_Instructions to follow_
Your result should be the lines holding the word "room", copied from the entries below.

_Extracted information_
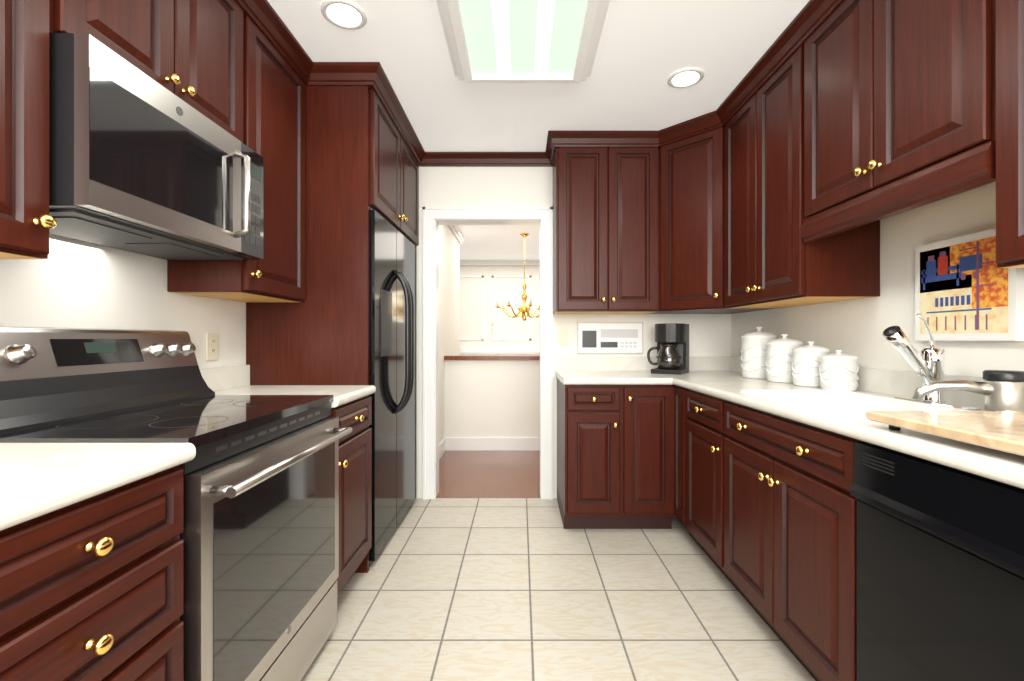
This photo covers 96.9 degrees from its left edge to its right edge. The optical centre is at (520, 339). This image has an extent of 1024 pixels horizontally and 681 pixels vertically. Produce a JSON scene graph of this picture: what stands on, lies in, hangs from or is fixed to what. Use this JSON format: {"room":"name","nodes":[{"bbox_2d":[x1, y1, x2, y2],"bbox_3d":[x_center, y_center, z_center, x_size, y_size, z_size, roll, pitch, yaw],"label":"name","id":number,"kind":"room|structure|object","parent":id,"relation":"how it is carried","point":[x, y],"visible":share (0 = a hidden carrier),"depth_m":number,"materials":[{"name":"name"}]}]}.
{"room":"kitchen","nodes":[
{"label":"kitchen","id":0,"kind":"room"},
{"bbox_2d":[0,233,245,368],"bbox_3d":[-1.400,-0.140,0.825,0.120,2.560,5.090,0,0,0],"label":"wall","id":1,"kind":"structure","parent":0,"point":[71,283],"depth_m":1.48,"materials":[{"name":"white paint"}]},
{"bbox_2d":[0,0,67,258],"bbox_3d":[-1.190,-0.720,0.774,0.298,1.080,0.487,0,0,0],"label":"upper cabinet","id":2,"kind":"object","parent":1,"relation":"attached to","point":[26,221],"depth_m":0.95,"materials":[{"name":"brown wood"}]},
{"bbox_2d":[68,0,251,148],"bbox_3d":[-1.190,-0.976,1.368,0.298,0.568,0.701,0,0,0],"label":"upper cabinet","id":3,"kind":"object","parent":1,"relation":"attached to","point":[200,51],"depth_m":1.43,"materials":[{"name":"brown wood"}]},
{"bbox_2d":[49,33,262,259],"bbox_3d":[-1.130,-0.489,1.367,0.416,0.397,0.695,0,0,0],"label":"over-the-range microwave","id":4,"kind":"object","parent":3,"relation":"attached to","point":[141,162],"visible":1,"depth_m":1.18,"materials":[{"name":"silver metal"}]},
{"bbox_2d":[206,333,217,359],"bbox_3d":[-1.334,0.033,1.965,0.008,0.115,0.070,0,0,0],"label":"outlet","id":5,"kind":"object","parent":1,"relation":"attached to","point":[211,346],"visible":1,"depth_m":1.96,"materials":[{"name":"beige plastic"}]},
{"bbox_2d":[167,21,311,303],"bbox_3d":[-1.190,-0.720,1.964,0.298,1.080,0.492,0,0,0],"label":"upper cabinet","id":6,"kind":"object","parent":1,"relation":"attached to","point":[281,100],"depth_m":1.94,"materials":[{"name":"brown wood"}]},
{"bbox_2d":[235,0,843,166],"bbox_3d":[0.073,-1.276,1.389,2.286,0.082,3.778,0,0,0],"label":"crown molding","id":7,"kind":"structure","parent":6,"relation":"attached to","point":[811,17],"depth_m":2.32,"materials":[{"name":"brown wood"}]},
{"bbox_2d":[312,86,418,247],"bbox_3d":[-1.030,-0.960,2.742,0.612,0.600,1.012,0,0,0],"label":"upper cabinet","id":8,"kind":"object","parent":1,"relation":"attached to","point":[338,161],"depth_m":2.21,"materials":[{"name":"brown wood"}]},
{"bbox_2d":[439,225,458,443],"bbox_3d":[-0.830,-0.090,4.585,0.100,2.460,2.429,0,0,0],"label":"wall","id":9,"kind":"structure","parent":0,"point":[448,243],"depth_m":4.78,"materials":[{"name":"white paint"}]},
{"bbox_2d":[439,225,463,459],"bbox_3d":[-0.755,-0.089,4.585,0.050,2.458,2.430,0,0,0],"label":"trim","id":10,"kind":"structure","parent":9,"relation":"attached to","point":[456,232],"depth_m":5.24,"materials":[{"name":"white wood"}]},
{"bbox_2d":[459,266,462,354],"bbox_3d":[-2.040,-0.090,5.740,2.520,2.460,0.120,0,0,0],"label":"wall","id":11,"kind":"structure","parent":0,"point":[460,307],"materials":[{"name":"white paint"}]},
{"bbox_2d":[436,451,539,497],"bbox_3d":[0.000,1.165,5.726,6.400,0.049,4.949,0,0,0],"label":"floor","id":12,"kind":"structure","parent":0,"point":[489,474],"depth_m":3.82,"materials":[{"name":"brown wood"}]},
{"bbox_2d":[459,351,539,354],"bbox_3d":[-0.200,0.670,7.332,1.540,0.940,0.465,0,0,0],"label":"sideboard","id":13,"kind":"object","parent":12,"relation":"on","point":[499,353],"depth_m":7.10,"materials":[{"name":"white wood"}]},
{"bbox_2d":[479,316,505,351],"bbox_3d":[-0.450,-0.086,7.330,0.450,0.570,0.120,0,0,0],"label":"candelabra","id":14,"kind":"object","parent":13,"relation":"on","point":[492,343],"visible":1,"depth_m":7.32,"materials":[{"name":"white"}]},
{"bbox_2d":[444,355,539,450],"bbox_3d":[-0.165,0.656,4.710,1.230,0.968,0.180,0,0,0],"label":"wall","id":15,"kind":"structure","parent":0,"point":[491,402],"depth_m":4.65,"materials":[{"name":"white paint"}]},
{"bbox_2d":[463,266,539,347],"bbox_3d":[-0.050,-0.090,7.661,6.500,2.460,0.120,0,0,0],"label":"wall","id":16,"kind":"structure","parent":0,"point":[516,327],"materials":[{"name":"white paint"}]},
{"bbox_2d":[464,260,539,350],"bbox_3d":[-0.050,-0.554,7.574,6.300,1.528,0.049,0,0,0],"label":"trim","id":17,"kind":"structure","parent":16,"relation":"attached to","point":[466,262],"depth_m":7.57,"materials":[{"name":"white wood"}]},
{"bbox_2d":[267,0,809,259],"bbox_3d":[-0.050,-1.370,3.000,6.500,0.100,9.440,0,0,0],"label":"ceiling","id":18,"kind":"structure","parent":0,"point":[646,49],"depth_m":2.25,"materials":[{"name":"white paint"}]},
{"bbox_2d":[321,0,366,29],"bbox_3d":[-0.715,-1.315,1.840,0.176,0.008,0.176,0,0,0],"label":"recessed light","id":19,"kind":"object","parent":18,"relation":"in","point":[347,14],"visible":1,"depth_m":1.83,"materials":[{"name":"white"}]},
{"bbox_2d":[495,233,539,320],"bbox_3d":[0.050,-0.774,5.700,0.735,1.089,0.738,0,0,0],"label":"brass chandelier","id":20,"kind":"object","parent":18,"relation":"hanging from","point":[524,309],"visible":0.79,"depth_m":5.67,"materials":[{"name":"gold metal"}]},
{"bbox_2d":[436,0,609,82],"bbox_3d":[0.010,-1.267,1.580,0.660,0.104,1.280,0,0,0],"label":"ceiling light fixture","id":21,"kind":"object","parent":18,"relation":"attached to","point":[522,41],"visible":1,"depth_m":1.86,"materials":[{"name":"white plastic"}]},
{"bbox_2d":[667,67,703,87],"bbox_3d":[0.833,-1.315,2.290,0.176,0.008,0.176,0,0,0],"label":"recessed light","id":22,"kind":"object","parent":18,"relation":"in","point":[686,77],"visible":1,"depth_m":2.28,"materials":[{"name":"white"}]},
{"bbox_2d":[301,498,814,680],"bbox_3d":[0.085,1.165,0.765,3.090,0.050,4.970,0,0,0],"label":"floor","id":23,"kind":"structure","parent":0,"point":[487,589],"depth_m":1.92,"materials":[{"name":"beige tile"}]},
{"bbox_2d":[0,465,182,680],"bbox_3d":[-1.029,0.703,0.757,0.618,0.874,0.455,0,0,0],"label":"base cabinet","id":24,"kind":"object","parent":23,"relation":"on","point":[91,588],"depth_m":0.77,"materials":[{"name":"brown wood"}]},
{"bbox_2d":[0,365,375,530],"bbox_3d":[-1.022,0.195,0.855,0.633,0.140,2.710,0,0,0],"label":"countertop","id":25,"kind":"structure","parent":24,"relation":"on","point":[38,479],"depth_m":0.85,"materials":[{"name":"white stone"}]},
{"bbox_2d":[0,326,351,680],"bbox_3d":[-0.986,0.554,1.370,0.698,1.172,0.766,0,0,0],"label":"range","id":26,"kind":"object","parent":23,"relation":"on","point":[259,536],"visible":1,"depth_m":1.25,"materials":[{"name":"silver metal"}]},
{"bbox_2d":[329,395,371,595],"bbox_3d":[-1.029,0.703,1.984,0.618,0.874,0.453,0,0,0],"label":"base cabinet","id":27,"kind":"object","parent":23,"relation":"on","point":[355,448],"depth_m":1.97,"materials":[{"name":"brown wood"}]},
{"bbox_2d":[369,207,415,566],"bbox_3d":[-0.985,0.244,2.697,0.703,1.792,0.906,0,0,0],"label":"refrigerator","id":28,"kind":"object","parent":23,"relation":"on","point":[392,315],"visible":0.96,"depth_m":2.53,"materials":[{"name":"black metal"}]},
{"bbox_2d":[557,378,675,528],"bbox_3d":[0.584,0.703,2.922,0.648,0.874,0.652,0,0,0],"label":"base cabinet","id":29,"kind":"object","parent":23,"relation":"on","point":[615,456],"visible":0.98,"depth_m":2.63,"materials":[{"name":"brown wood"}]},
{"bbox_2d":[555,357,729,384],"bbox_3d":[0.869,0.195,2.932,1.238,0.140,0.633,0,0,0],"label":"countertop","id":30,"kind":"structure","parent":29,"relation":"on","point":[601,370],"depth_m":3.23,"materials":[{"name":"white stone"}]},
{"bbox_2d":[647,323,688,374],"bbox_3d":[0.991,0.061,3.012,0.292,0.325,0.296,0,0,0],"label":"coffee maker","id":31,"kind":"object","parent":30,"relation":"on","point":[672,347],"visible":1,"depth_m":2.94,"materials":[{"name":"black plastic"}]},
{"bbox_2d":[674,386,681,522],"bbox_3d":[1.199,0.703,2.553,0.618,0.874,0.190,0,0,0],"label":"base cabinet","id":32,"kind":"object","parent":23,"relation":"on","point":[677,390],"depth_m":2.57,"materials":[{"name":"brown wood"}]},
{"bbox_2d":[682,387,717,566],"bbox_3d":[1.199,0.703,2.228,0.618,0.874,0.460,0,0,0],"label":"base cabinet","id":33,"kind":"object","parent":23,"relation":"on","point":[699,410],"depth_m":2.25,"materials":[{"name":"brown wood"}]},
{"bbox_2d":[718,398,863,680],"bbox_3d":[1.199,0.703,1.600,0.618,0.874,0.796,0,0,0],"label":"base cabinet","id":34,"kind":"object","parent":23,"relation":"on","point":[765,507],"depth_m":1.48,"materials":[{"name":"brown wood"}]},
{"bbox_2d":[647,357,1023,488],"bbox_3d":[1.192,0.265,1.373,0.633,0.280,3.750,0,0,0],"label":"countertop","id":35,"kind":"structure","parent":34,"relation":"on","point":[840,411],"depth_m":1.54,"materials":[{"name":"white stone"}]},
{"bbox_2d":[740,327,777,378],"bbox_3d":[1.380,0.076,2.625,0.194,0.296,0.194,0,0,0],"label":"canister","id":36,"kind":"object","parent":35,"relation":"on","point":[753,353],"visible":0.88,"depth_m":2.56,"materials":[{"name":"white ceramic"}]},
{"bbox_2d":[765,334,803,382],"bbox_3d":[1.388,0.098,2.385,0.177,0.251,0.177,0,0,0],"label":"canister","id":37,"kind":"object","parent":35,"relation":"on","point":[779,357],"visible":0.85,"depth_m":2.33,"materials":[{"name":"white ceramic"}]},
{"bbox_2d":[791,341,829,386],"bbox_3d":[1.396,0.117,2.180,0.161,0.213,0.161,0,0,0],"label":"canister","id":38,"kind":"object","parent":35,"relation":"on","point":[806,360],"visible":0.75,"depth_m":2.13,"materials":[{"name":"white ceramic"}]},
{"bbox_2d":[819,350,858,390],"bbox_3d":[1.404,0.136,2.002,0.145,0.176,0.145,0,0,0],"label":"canister","id":39,"kind":"object","parent":35,"relation":"on","point":[838,370],"visible":1,"depth_m":1.95,"materials":[{"name":"white ceramic"}]},
{"bbox_2d":[882,313,979,410],"bbox_3d":[1.327,0.069,1.545,0.221,0.309,0.260,0,0,0],"label":"chrome faucet","id":40,"kind":"object","parent":35,"relation":"on","point":[927,366],"visible":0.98,"depth_m":1.52,"materials":[{"name":"silver metal"}]},
{"bbox_2d":[866,411,1023,455],"bbox_3d":[1.144,0.204,0.932,0.512,0.040,0.465,0,0,0],"label":"cutting board","id":41,"kind":"object","parent":35,"relation":"on","point":[1000,430],"visible":1,"depth_m":0.99,"materials":[{"name":"beige wood"}]},
{"bbox_2d":[911,370,1023,410],"bbox_3d":[1.345,0.159,1.356,0.253,0.130,0.133,0,0,0],"label":"saucepan","id":42,"kind":"object","parent":35,"relation":"on","point":[1001,390],"visible":0.79,"depth_m":1.33,"materials":[{"name":"grey metal"}]},
{"bbox_2d":[850,442,1023,680],"bbox_3d":[1.175,0.704,0.900,0.610,0.872,0.600,0,0,0],"label":"dishwasher","id":43,"kind":"object","parent":23,"relation":"on","point":[940,572],"visible":0.98,"depth_m":0.97,"materials":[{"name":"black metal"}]},
{"bbox_2d":[416,167,730,497],"bbox_3d":[0.085,-0.140,3.310,2.850,2.560,0.120,0,0,0],"label":"wall","id":44,"kind":"structure","parent":0,"point":[709,335],"depth_m":3.25,"materials":[{"name":"white paint"}]},
{"bbox_2d":[423,207,552,499],"bbox_3d":[-0.233,0.100,3.306,0.925,2.080,0.168,0,0,0],"label":"door frame","id":45,"kind":"structure","parent":44,"relation":"attached to","point":[434,218],"depth_m":3.23,"materials":[{"name":"white wood"}]},
{"bbox_2d":[558,330,567,345],"bbox_3d":[0.303,-0.007,3.241,0.070,0.115,0.014,0,0,0],"label":"light switch","id":46,"kind":"object","parent":44,"relation":"attached to","point":[562,337],"visible":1,"depth_m":3.24,"materials":[{"name":"beige plastic"}]},
{"bbox_2d":[553,147,656,313],"bbox_3d":[0.565,-0.720,3.084,0.670,1.080,0.328,0,0,0],"label":"upper cabinet","id":47,"kind":"object","parent":44,"relation":"attached to","point":[638,230],"depth_m":2.92,"materials":[{"name":"brown wood"}]},
{"bbox_2d":[577,322,642,353],"bbox_3d":[0.640,-0.007,3.235,0.470,0.225,0.026,0,0,0],"label":"wall panel","id":48,"kind":"object","parent":44,"relation":"attached to","point":[609,337],"visible":1,"depth_m":3.23,"materials":[{"name":"white plastic"}]},
{"bbox_2d":[657,127,728,310],"bbox_3d":[1.045,-0.720,2.785,0.288,1.064,0.289,0,0,0],"label":"upper cabinet","id":49,"kind":"object","parent":44,"relation":"attached to","point":[690,171],"depth_m":2.77,"materials":[{"name":"brown wood"}]},
{"bbox_2d":[657,308,776,313],"bbox_3d":[1.205,-0.720,2.945,0.606,1.080,0.606,0,0,0],"label":"trim","id":50,"kind":"structure","parent":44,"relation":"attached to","point":[731,310],"depth_m":2.96,"materials":[{"name":"brown wood"}]},
{"bbox_2d":[731,182,1023,376],"bbox_3d":[1.570,-0.140,0.825,0.120,2.560,5.090,0,0,0],"label":"wall","id":51,"kind":"structure","parent":0,"point":[856,327],"depth_m":1.82,"materials":[{"name":"white paint"}]},
{"bbox_2d":[724,47,879,307],"bbox_3d":[1.344,-0.720,2.272,0.328,1.080,0.740,0,0,0],"label":"upper cabinet","id":52,"kind":"object","parent":51,"relation":"attached to","point":[772,259],"depth_m":2.08,"materials":[{"name":"brown wood"}]},
{"bbox_2d":[800,0,987,223],"bbox_3d":[1.344,-0.880,1.522,0.328,0.760,0.760,0,0,0],"label":"upper cabinet","id":53,"kind":"object","parent":51,"relation":"attached to","point":[849,125],"depth_m":1.46,"materials":[{"name":"brown wood"}]},
{"bbox_2d":[915,228,1023,340],"bbox_3d":[1.493,-0.170,1.528,0.030,0.350,0.345,0,0,0],"label":"poster","id":54,"kind":"object","parent":51,"relation":"attached to","point":[966,289],"visible":0.9,"depth_m":1.50,"materials":[{"name":"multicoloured paper"}]},
{"bbox_2d":[976,0,1023,267],"bbox_3d":[1.344,-0.720,0.772,0.328,1.080,0.740,0,0,0],"label":"upper cabinet","id":55,"kind":"object","parent":51,"relation":"attached to","point":[1000,161],"depth_m":1.10,"materials":[{"name":"brown wood"}]}
]}

_Answer for this exercise_
This photo covers 96.9 degrees from its left edge to its right edge. The optical centre is at (520, 339). This image has an extent of 1024 pixels horizontally and 681 pixels vertically. Produce a JSON scene graph of this picture: what stands on, lies in, hangs from or is fixed to what. Use this JSON format: {"room":"name","nodes":[{"bbox_2d":[x1, y1, x2, y2],"bbox_3d":[x_center, y_center, z_center, x_size, y_size, z_size, roll, pitch, yaw],"label":"name","id":number,"kind":"room|structure|object","parent":id,"relation":"how it is carried","point":[x, y],"visible":share (0 = a hidden carrier),"depth_m":number,"materials":[{"name":"name"}]}]}.
{"room":"kitchen","nodes":[
{"label":"kitchen","id":0,"kind":"room"},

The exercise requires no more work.